• [YOUR TASK] The entries below are to be transcribed in full, without their images.

(Data items)
%%

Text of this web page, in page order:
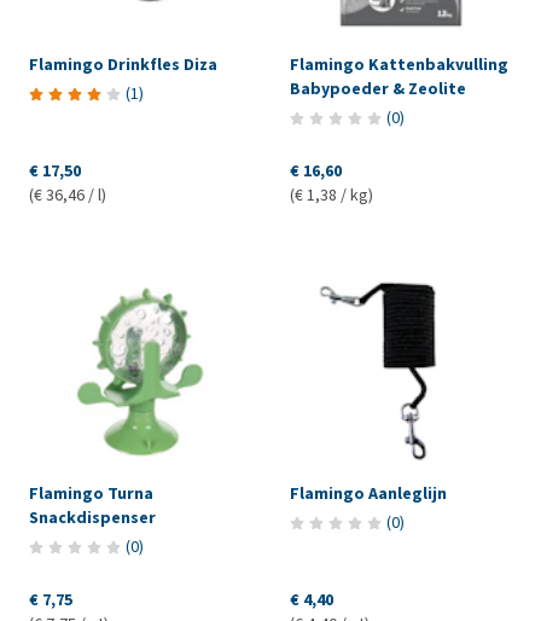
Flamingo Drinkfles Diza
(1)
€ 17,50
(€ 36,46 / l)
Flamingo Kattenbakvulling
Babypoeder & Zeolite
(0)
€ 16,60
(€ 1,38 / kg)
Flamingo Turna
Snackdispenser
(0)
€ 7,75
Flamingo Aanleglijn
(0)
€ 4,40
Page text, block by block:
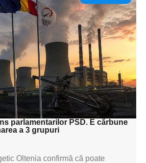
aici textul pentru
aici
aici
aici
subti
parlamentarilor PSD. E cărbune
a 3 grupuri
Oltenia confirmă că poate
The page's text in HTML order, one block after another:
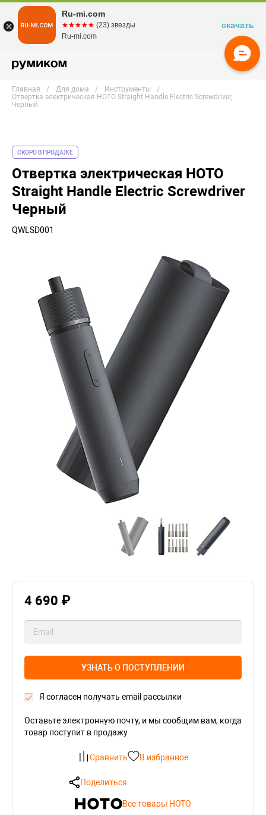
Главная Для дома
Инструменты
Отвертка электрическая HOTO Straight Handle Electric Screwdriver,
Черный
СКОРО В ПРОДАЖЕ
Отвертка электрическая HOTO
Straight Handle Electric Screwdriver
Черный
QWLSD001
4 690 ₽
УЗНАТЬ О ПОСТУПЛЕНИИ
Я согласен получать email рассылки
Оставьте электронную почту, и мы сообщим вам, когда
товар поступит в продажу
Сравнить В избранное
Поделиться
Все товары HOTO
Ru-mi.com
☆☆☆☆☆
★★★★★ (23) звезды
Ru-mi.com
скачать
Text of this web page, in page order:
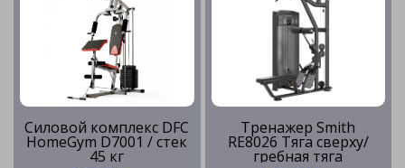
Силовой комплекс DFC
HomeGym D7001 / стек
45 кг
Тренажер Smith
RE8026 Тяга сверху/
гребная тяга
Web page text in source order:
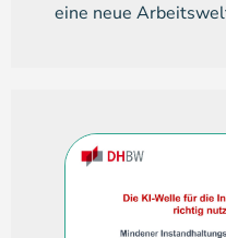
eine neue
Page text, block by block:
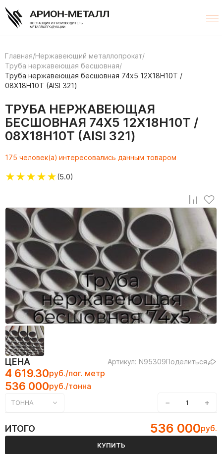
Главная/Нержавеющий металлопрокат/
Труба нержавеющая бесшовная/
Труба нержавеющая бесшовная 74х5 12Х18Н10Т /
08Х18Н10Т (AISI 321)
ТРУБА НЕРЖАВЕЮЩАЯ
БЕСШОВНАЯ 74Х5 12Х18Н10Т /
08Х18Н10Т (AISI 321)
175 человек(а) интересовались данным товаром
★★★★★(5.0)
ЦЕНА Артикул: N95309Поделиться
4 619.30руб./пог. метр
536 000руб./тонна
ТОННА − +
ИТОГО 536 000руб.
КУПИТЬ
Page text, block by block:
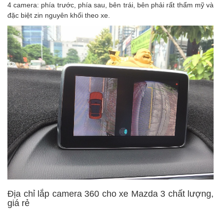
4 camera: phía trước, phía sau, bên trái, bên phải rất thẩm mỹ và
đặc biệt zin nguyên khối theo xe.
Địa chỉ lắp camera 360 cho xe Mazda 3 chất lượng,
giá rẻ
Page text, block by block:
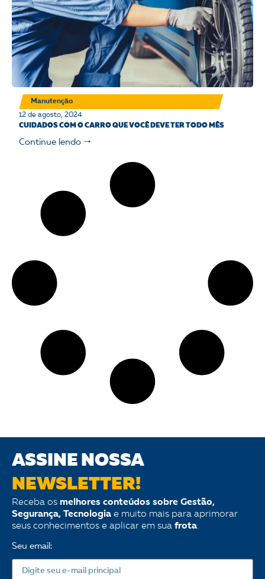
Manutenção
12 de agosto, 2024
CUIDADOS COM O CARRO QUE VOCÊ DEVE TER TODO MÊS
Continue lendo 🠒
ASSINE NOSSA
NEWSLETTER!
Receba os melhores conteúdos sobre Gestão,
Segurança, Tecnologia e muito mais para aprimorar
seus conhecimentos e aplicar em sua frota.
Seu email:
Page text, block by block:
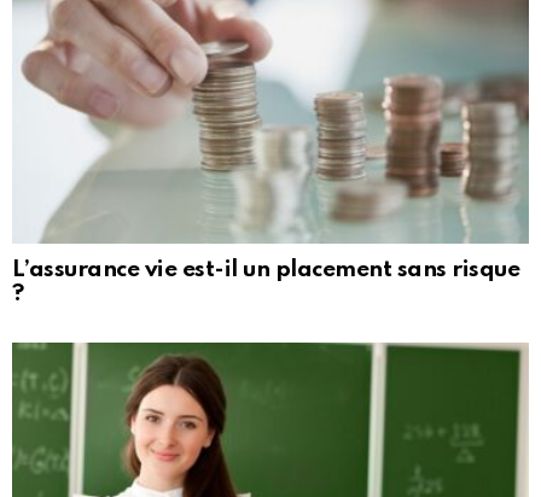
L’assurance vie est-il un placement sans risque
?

%%

• [REPLY TO THE TASK]
Text of this web page, in page order:
Flamingo Drinkfles Diza
(1)
€ 17,50
(€ 36,46 / l)
Flamingo Kattenbakvulling
Babypoeder & Zeolite
(0)
€ 16,60
(€ 1,38 / kg)
Flamingo Turna
Snackdispenser
(0)
€ 7,75
Flamingo Aanleglijn
(0)
€ 4,40
Page text, block by block:
aici textul pentru
aici
aici
aici
subti
parlamentarilor PSD. E cărbune
a 3 grupuri
Oltenia confirmă că poate
The page's text in HTML order, one block after another:
Главная Для дома
Инструменты
Отвертка электрическая HOTO Straight Handle Electric Screwdriver,
Черный
СКОРО В ПРОДАЖЕ
Отвертка электрическая HOTO
Straight Handle Electric Screwdriver
Черный
QWLSD001
4 690 ₽
УЗНАТЬ О ПОСТУПЛЕНИИ
Я согласен получать email рассылки
Оставьте электронную почту, и мы сообщим вам, когда
товар поступит в продажу
Сравнить В избранное
Поделиться
Все товары HOTO
Ru-mi.com
☆☆☆☆☆
★★★★★ (23) звезды
Ru-mi.com
скачать
Text of this web page, in page order:
Силовой комплекс DFC
HomeGym D7001 / стек
45 кг
Тренажер Smith
RE8026 Тяга сверху/
гребная тяга
Web page text in source order:
eine neue
Page text, block by block:
Главная/Нержавеющий металлопрокат/
Труба нержавеющая бесшовная/
Труба нержавеющая бесшовная 74х5 12Х18Н10Т /
08Х18Н10Т (AISI 321)
ТРУБА НЕРЖАВЕЮЩАЯ
БЕСШОВНАЯ 74Х5 12Х18Н10Т /
08Х18Н10Т (AISI 321)
175 человек(а) интересовались данным товаром
★★★★★(5.0)
ЦЕНА Артикул: N95309Поделиться
4 619.30руб./пог. метр
536 000руб./тонна
ТОННА − +
ИТОГО 536 000руб.
КУПИТЬ
Page text, block by block:
4 camera: phía trước, phía sau, bên trái, bên phải rất thẩm mỹ và
đặc biệt zin nguyên khối theo xe.
Địa chỉ lắp camera 360 cho xe Mazda 3 chất lượng,
giá rẻ
Page text, block by block:
Manutenção
12 de agosto, 2024
CUIDADOS COM O CARRO QUE VOCÊ DEVE TER TODO MÊS
Continue lendo 🠒
ASSINE NOSSA
NEWSLETTER!
Receba os melhores conteúdos sobre Gestão,
Segurança, Tecnologia e muito mais para aprimorar
seus conhecimentos e aplicar em sua frota.
Seu email:
Page text, block by block:
L’assurance vie est-il un placement sans risque
?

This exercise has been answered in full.